» Recorded data:
################
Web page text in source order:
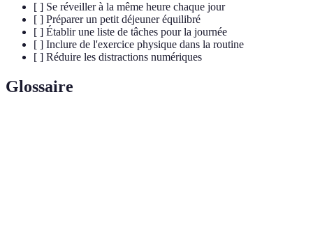
[ ] Se réveiller à la même heure chaque jour
[ ] Préparer un petit déjeuner équilibré
[ ] Établir une liste de tâches pour la journée
[ ] Inclure de l'exercice physique dans la routine
[ ] Réduire les distractions numériques
Glossaire
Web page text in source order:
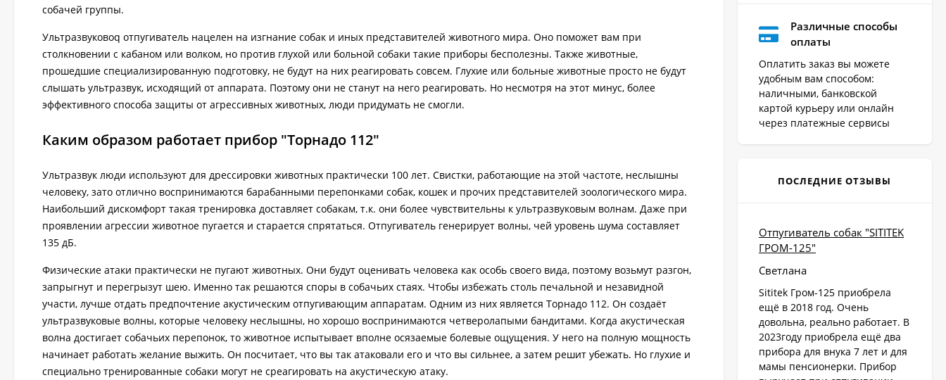
собачей группы.
Ультразвуковоq отпугиватель нацелен на изгнание собак и иных представителей животного мира. Оно поможет вам при
столкновении с кабаном или волком, но против глухой или больной собаки такие приборы бесполезны. Также животные,
прошедшие специализированную подготовку, не будут на них реагировать совсем. Глухие или больные животные просто не будут
слышать ультразвук, исходящий от аппарата. Поэтому они не станут на него реагировать. Но несмотря на этот минус, более
эффективного способа защиты от агрессивных животных, люди придумать не смогли.
Каким образом работает прибор "Торнадо 112"
Ультразвук люди используют для дрессировки животных практически 100 лет. Свистки, работающие на этой частоте, неслышны
человеку, зато отлично воспринимаются барабанными перепонками собак, кошек и прочих представителей зоологического мира.
Наибольший дискомфорт такая тренировка доставляет собакам, т.к. они более чувствительны к ультразвуковым волнам. Даже при
проявлении агрессии животное пугается и старается спрятаться. Отпугиватель генерирует волны, чей уровень шума составляет
135 дБ.
Физические атаки практически не пугают животных. Они будут оценивать человека как особь своего вида, поэтому возьмут разгон,
запрыгнут и перегрызут шею. Именно так решаются споры в собачьих стаях. Чтобы избежать столь печальной и незавидной
участи, лучше отдать предпочтение акустическим отпугивающим аппаратам. Одним из них является Торнадо 112. Он создаёт
ультразвуковые волны, которые человеку неслышны, но хорошо воспринимаются четверолапыми бандитами. Когда акустическая
волна достигает собачьих перепонок, то животное испытывает вполне осязаемые болевые ощущения. У него на полную мощность
начинает работать желание выжить. Он посчитает, что вы так атаковали его и что вы сильнее, а затем решит убежать. Но глухие и
специально тренированные собаки могут не среагировать на акустическую атаку.
Различные способы
оплаты
Оплатить заказ вы можете
удобным вам способом:
наличными, банковской
картой курьеру или онлайн
через платежные сервисы
ПОСЛЕДНИЕ ОТЗЫВЫ
Отпугиватель собак "SITITEK
ГРОМ-125"
Светлана
Sititek Гром-125 приобрела
ещё в 2018 год. Очень
довольна, реально работает. В
2023году приобрела ещё два
прибора для внука 7 лет и для
мамы пенсионерки. Прибор
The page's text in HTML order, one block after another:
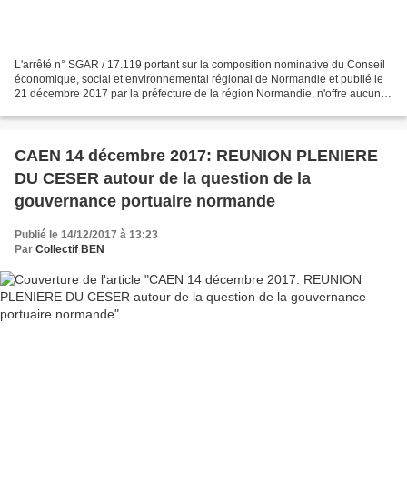
L'arrêté n° SGAR / 17.119 portant sur la composition nominative du Conseil
économique, social et environnemental régional de Normandie et publié le
21 décembre 2017 par la préfecture de la région Normandie, n'offre aucune
CAEN 14 décembre 2017: REUNION PLENIERE
DU CESER autour de la question de la
gouvernance portuaire normande
Publié le 14/12/2017 à 13:23
Par Collectif BEN
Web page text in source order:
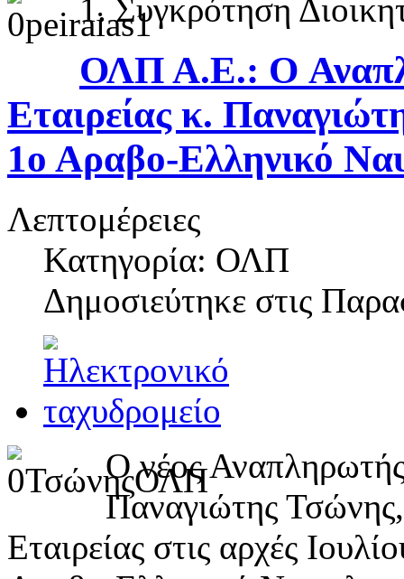
1. Συγκρότηση
ΟΛΠ Α.Ε.: O
Εταιρείας κ.
1ο Αραβο-Ελληνικό
Λεπτομέρειες
Κατηγορία: ΟΛΠ
Δημοσιεύτηκε στις
Ο νέος
Παναγιώτης
Εταιρείας στις αρχές
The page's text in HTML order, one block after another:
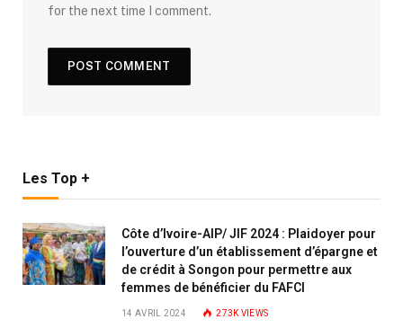
for the next time I comment.
Les Top +
Côte d’Ivoire-AIP/ JIF 2024 : Plaidoyer pour
l’ouverture d’un établissement d’épargne et
de crédit à Songon pour permettre aux
femmes de bénéficier du FAFCI
14 AVRIL 2024 273K VIEWS
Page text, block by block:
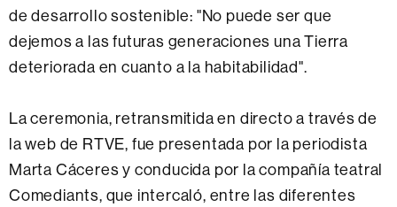
de desarrollo sostenible: "No puede ser que
dejemos a las futuras generaciones una Tierra
deteriorada en cuanto a la habitabilidad".
La ceremonia, retransmitida en directo a través de
la web de RTVE, fue presentada por la periodista
Marta Cáceres y conducida por la compañía teatral
Comediants, que intercaló, entre las diferentes
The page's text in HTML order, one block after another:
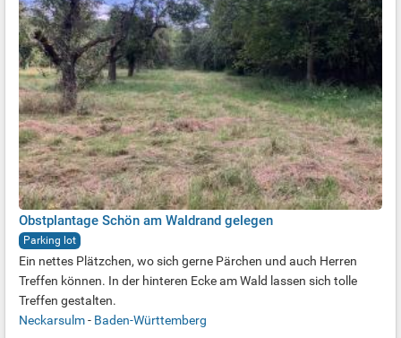
Obstplantage Schön am Waldrand gelegen
Parking lot
Ein nettes Plätzchen, wo sich gerne Pärchen und auch Herren
Treffen können. In der hinteren Ecke am Wald lassen sich tolle
Treffen gestalten.
Neckarsulm- Baden-Württemberg
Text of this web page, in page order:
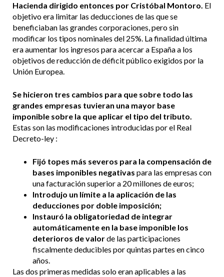
Hacienda dirigido entonces por Cristóbal Montoro. El
objetivo era limitar las deducciones de las que se
beneficiaban las grandes corporaciones, pero sin
modificar los tipos nominales del 25%. La finalidad última
era aumentar los ingresos para acercar a España a los
objetivos de reducción de déficit público exigidos por la
Unión Europea.
Se hicieron tres cambios para que sobre todo las
grandes empresas tuvieran una mayor base
imponible sobre la que aplicar el tipo del tributo.
Estas son las modificaciones introducidas por el Real
Decreto-ley :
Fijó topes más severos para la compensación de
bases imponibles negativas para las empresas con
una facturación superior a 20 millones de euros;
Introdujo un límite a la aplicación de las
deducciones por doble imposición;
Instauró la obligatoriedad de integrar
automáticamente en la base imponible los
deterioros de valorde las participaciones
fiscalmente deducibles por quintas partes en cinco
años.
Las dos primeras medidas solo eran aplicables a las
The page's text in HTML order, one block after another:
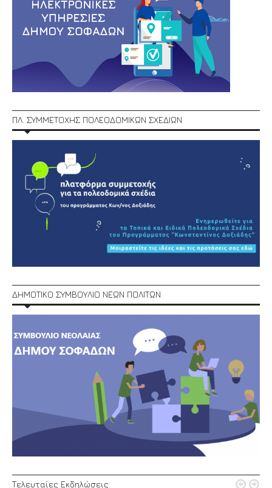
ΠΛ. ΣΥΜΜΕΤΟΧΗΣ ΠΟΛΕΟΔΟΜΙΚΩΝ ΣΧΕΔΙΩΝ
ΔΗΜΟΤΙΚΟ ΣΥΜΒΟΥΛΙΟ ΝΕΩΝ ΠΟΛΙΤΩΝ
Τελευταίες Εκδηλώσεις  
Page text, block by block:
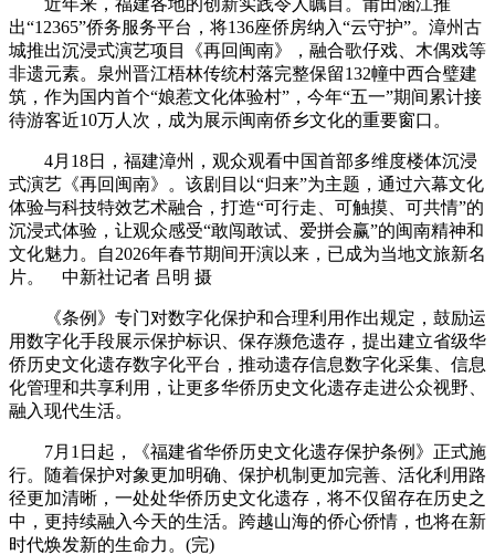
出“12365”侨务服务平台，将136座侨房纳入“云守护”。漳州古
城推出沉浸式演艺项目《再回闽南》，融合歌仔戏、木偶戏等
非遗元素。泉州晋江梧林传统村落完整保留132幢中西合璧建
筑，作为国内首个“娘惹文化体验村”，今年“五一”期间累计接
待游客近10万人次，成为展示闽南侨乡文化的重要窗口。
4月18日，福建漳州，观众观看中国首部多维度楼体沉浸
式演艺《再回闽南》。该剧目以“归来”为主题，通过六幕文化
体验与科技特效艺术融合，打造“可行走、可触摸、可共情”的
沉浸式体验，让观众感受“敢闯敢试、爱拼会赢”的闽南精神和
文化魅力。自2026年春节期间开演以来，已成为当地文旅新名
片。 中新社记者 吕明 摄
《条例》专门对数字化保护和合理利用作出规定，鼓励运
用数字化手段展示保护标识、保存濒危遗存，提出建立省级华
侨历史文化遗存数字化平台，推动遗存信息数字化采集、信息
化管理和共享利用，让更多华侨历史文化遗存走进公众视野、
融入现代生活。
7月1日起，《福建省华侨历史文化遗存保护条例》正式施
行。随着保护对象更加明确、保护机制更加完善、活化利用路
径更加清晰，一处处华侨历史文化遗存，将不仅留存在历史之
中，更持续融入今天的生活。跨越山海的侨心侨情，也将在新
时代焕发新的生命力。(完)
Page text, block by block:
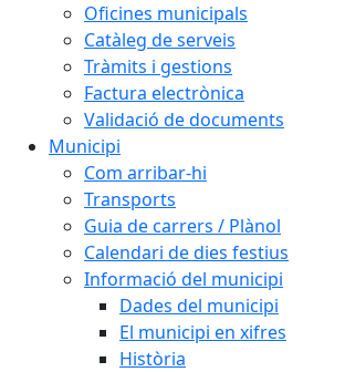
Oficines municipals
Catàleg de serveis
Tràmits i gestions
Factura electrònica
Validació de documents
Municipi
Com arribar-hi
Transports
Guia de carrers / Plànol
Calendari de dies festius
Informació del municipi
Dades del municipi
El municipi en xifres
Història
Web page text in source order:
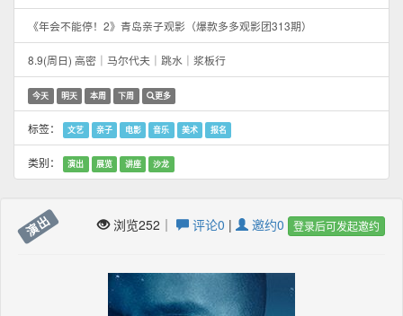
《年会不能停！2》青岛亲子观影（爆款多多观影团313期）
8.9(周日) 高密｜马尔代夫｜跳水｜浆板行
今天 明天 本周 下周 更多
标签： 文艺 亲子 电影 音乐 美术 报名
类别： 演出 展览 讲座 沙龙
演出 浏览252｜ 评论0 | 邀约0 登录后可发起邀约
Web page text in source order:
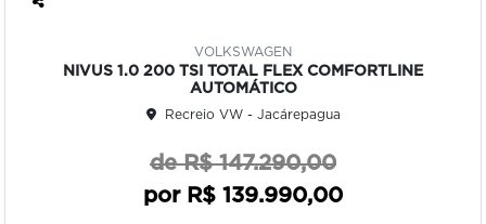
VOLKSWAGEN
NIVUS 1.0 200 TSI TOTAL FLEX COMFORTLINE
AUTOMÁTICO
Recreio VW - Jacárepagua
de R$ 147.290,00
por R$ 139.990,00
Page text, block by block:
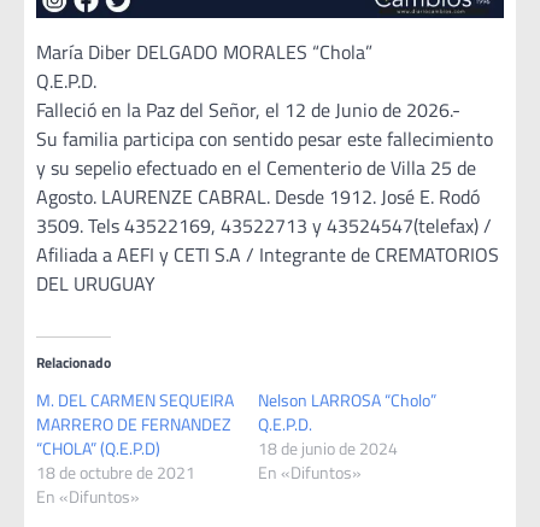
María Diber DELGADO MORALES “Chola”
Q.E.P.D.
Falleció en la Paz del Señor, el 12 de Junio de 2026.-
Su familia participa con sentido pesar este fallecimiento
y su sepelio efectuado en el Cementerio de Villa 25 de
Agosto. LAURENZE CABRAL. Desde 1912. José E. Rodó
3509. Tels 43522169, 43522713 y 43524547(telefax) /
Afiliada a AEFI y CETI S.A / Integrante de CREMATORIOS
DEL URUGUAY
Relacionado
M. DEL CARMEN SEQUEIRA
MARRERO DE FERNANDEZ
“CHOLA” (Q.E.P.D)
18 de octubre de 2021
En «Difuntos»
Nelson LARROSA “Cholo”
Q.E.P.D.
18 de junio de 2024
En «Difuntos»
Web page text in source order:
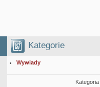
Kategorie
Wywiady
Kategoria
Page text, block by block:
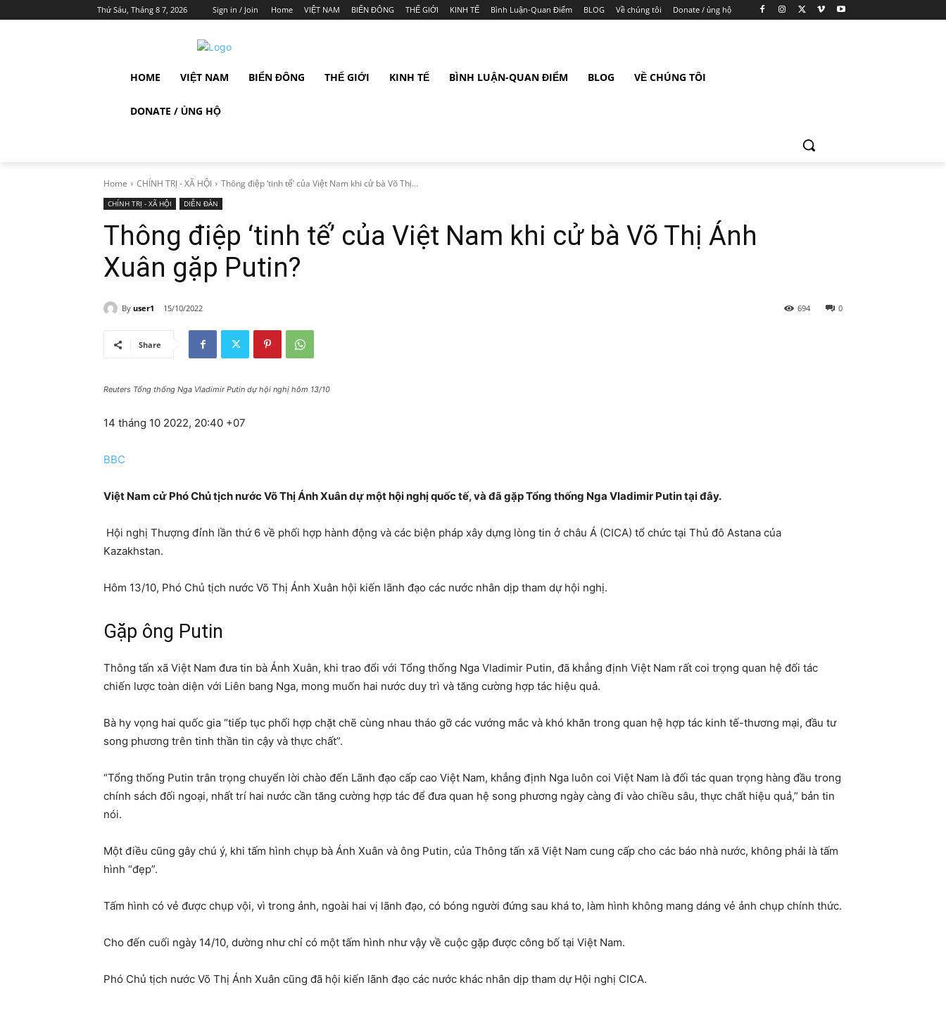
Thứ Sáu, Tháng 8 7, 2026 Sign in / Join Home VIỆT NAM BIỂN ĐÔNG THẾ GIỚI KINH TẾ Bình Luận-Quan Điểm BLOG Về chúng tôi Donate / ủng hộ
HOME VIỆT NAM BIỂN ĐÔNG THẾ GIỚI KINH TẾ BÌNH LUẬN-QUAN ĐIỂM BLOG VỀ CHÚNG TÔI
DONATE / ỦNG HỘ
Home CHÍNH TRỊ - XÃ HỘI Thông điệp ‘tinh tế’ của Việt Nam khi cử bà Võ Thị...
CHÍNH TRỊ - XÃ HỘI DIỄN ĐÀN
Thông điệp ‘tinh tế’ của Việt Nam khi cử bà Võ Thị Ánh
Xuân gặp Putin?
By user1 15/10/2022 0
694
Share
Reuters T ổng thống Nga Vladimir Putin dự hội nghị hôm 13/10
14 tháng 10 2022, 20:40 +07
BBC
Việt Nam cử Phó Chủ tịch nước Võ Thị Ánh Xuân dự một hội nghị quốc tế, và đã gặp Tổng thống Nga Vladimir Putin tại đây.
Hội nghị Thượng đỉnh lần thứ 6 về phối hợp hành động và các biện pháp xây dựng lòng tin ở châu Á (CICA) tổ chức tại Thủ đô Astana của
Kazakhstan.
Hôm 13/10, Phó Chủ tịch nước Võ Thị Ánh Xuân hội kiến lãnh đạo các nước nhân dịp tham dự hội nghị.
Gặp ông Putin
Thông tấn xã Việt Nam đưa tin bà Ánh Xuân, khi trao đổi với Tổng thống Nga Vladimir Putin, đã khẳng định Việt Nam rất coi trọng quan hệ đối tác
chiến lược toàn diện với Liên bang Nga, mong muốn hai nước duy trì và tăng cường hợp tác hiệu quả.
Bà hy vọng hai quốc gia “tiếp tục phối hợp chặt chẽ cùng nhau tháo gỡ các vướng mắc và khó khăn trong quan hệ hợp tác kinh tế-thương mại, đầu tư
song phương trên tinh thần tin cậy và thực chất”.
“Tổng thống Putin trân trọng chuyển lời chào đến Lãnh đạo cấp cao Việt Nam, khẳng định Nga luôn coi Việt Nam là đối tác quan trọng hàng đầu trong
chính sách đối ngoại, nhất trí hai nước cần tăng cường hợp tác để đưa quan hệ song phương ngày càng đi vào chiều sâu, thực chất hiệu quả,” bản tin
nói.
Một điều cũng gây chú ý, khi tấm hình chụp bà Ánh Xuân và ông Putin, của Thông tấn xã Việt Nam cung cấp cho các báo nhà nước, không phải là tấm
hình “đẹp”.
Tấm hình có vẻ được chụp vội, vì trong ảnh, ngoài hai vị lãnh đạo, có bóng người đứng sau khá to, làm hình không mang dáng vẻ ảnh chụp chính thức.
Cho đến cuối ngày 14/10, dường như chỉ có một tấm hình như vậy về cuộc gặp được công bố tại Việt Nam.
Phó Chủ tịch nước Võ Thị Ánh Xuân cũng đã hội kiến lãnh đạo các nước khác nhân dịp tham dự Hội nghị CICA.
################
» Assigned task: Beginning with the line above that contains "7月1日起，《福建省华侨历史文化遗存保护条例》正式施" and ending with the line that contains "Việt Nam cử", quote each line exactly, keeping out the pictures.

» Reply to the exercise:
7月1日起，《福建省华侨历史文化遗存保护条例》正式施
行。随着保护对象更加明确、保护机制更加完善、活化利用路
径更加清晰，一处处华侨历史文化遗存，将不仅留存在历史之
中，更持续融入今天的生活。跨越山海的侨心侨情，也将在新
时代焕发新的生命力。(完)
Page text, block by block:
Oficines municipals
Catàleg de serveis
Tràmits i gestions
Factura electrònica
Validació de documents
Municipi
Com arribar-hi
Transports
Guia de carrers / Plànol
Calendari de dies festius
Informació del municipi
Dades del municipi
El municipi en xifres
Història
Web page text in source order:
《年会不能停！2》青岛亲子观影（爆款多多观影团313期）
8.9(周日) 高密｜马尔代夫｜跳水｜浆板行
今天 明天 本周 下周 更多
标签： 文艺 亲子 电影 音乐 美术 报名
类别： 演出 展览 讲座 沙龙
演出 浏览252｜ 评论0 | 邀约0 登录后可发起邀约
Web page text in source order:
VOLKSWAGEN
NIVUS 1.0 200 TSI TOTAL FLEX COMFORTLINE
AUTOMÁTICO
Recreio VW - Jacárepagua
de R$ 147.290,00
por R$ 139.990,00
Page text, block by block:
María Diber DELGADO MORALES “Chola”
Q.E.P.D.
Falleció en la Paz del Señor, el 12 de Junio de 2026.-
Su familia participa con sentido pesar este fallecimiento
y su sepelio efectuado en el Cementerio de Villa 25 de
Agosto. LAURENZE CABRAL. Desde 1912. José E. Rodó
3509. Tels 43522169, 43522713 y 43524547(telefax) /
Afiliada a AEFI y CETI S.A / Integrante de CREMATORIOS
DEL URUGUAY
Relacionado
M. DEL CARMEN SEQUEIRA
MARRERO DE FERNANDEZ
“CHOLA” (Q.E.P.D)
18 de octubre de 2021
En «Difuntos»
Nelson LARROSA “Cholo”
Q.E.P.D.
18 de junio de 2024
En «Difuntos»
Web page text in source order:
Kategorie
Wywiady
Kategoria
Page text, block by block:
Thứ Sáu, Tháng 8 7, 2026 Sign in / Join Home VIỆT NAM BIỂN ĐÔNG THẾ GIỚI KINH TẾ Bình Luận-Quan Điểm BLOG Về chúng tôi Donate / ủng hộ
HOME VIỆT NAM BIỂN ĐÔNG THẾ GIỚI KINH TẾ BÌNH LUẬN-QUAN ĐIỂM BLOG VỀ CHÚNG TÔI
DONATE / ỦNG HỘ
Home CHÍNH TRỊ - XÃ HỘI Thông điệp ‘tinh tế’ của Việt Nam khi cử bà Võ Thị...
CHÍNH TRỊ - XÃ HỘI DIỄN ĐÀN
Thông điệp ‘tinh tế’ của Việt Nam khi cử bà Võ Thị Ánh
Xuân gặp Putin?
By user1 15/10/2022 0
694
Share
Reuters T ổng thống Nga Vladimir Putin dự hội nghị hôm 13/10
14 tháng 10 2022, 20:40 +07
BBC
Việt Nam cử Phó Chủ tịch nước Võ Thị Ánh Xuân dự một hội nghị quốc tế, và đã gặp Tổng thống Nga Vladimir Putin tại đây.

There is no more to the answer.